What the task asks:
Set every entry down again, unchanged, picture-free.

Records for this exercise:

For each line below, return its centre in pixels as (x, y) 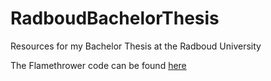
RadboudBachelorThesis (115, 18)
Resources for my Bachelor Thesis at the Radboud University (136, 46)
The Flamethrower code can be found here (98, 65)
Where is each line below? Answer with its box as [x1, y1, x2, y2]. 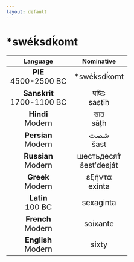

Exercise result:
For each line below, return its centre in pixels as (x, y) 
RadboudBachelorThesis (115, 18)
Resources for my Bachelor Thesis at the Radboud University (136, 46)
The Flamethrower code can be found here (98, 65)
Where is each line below? Answer with its box as [x1, y1, x2, y2]. 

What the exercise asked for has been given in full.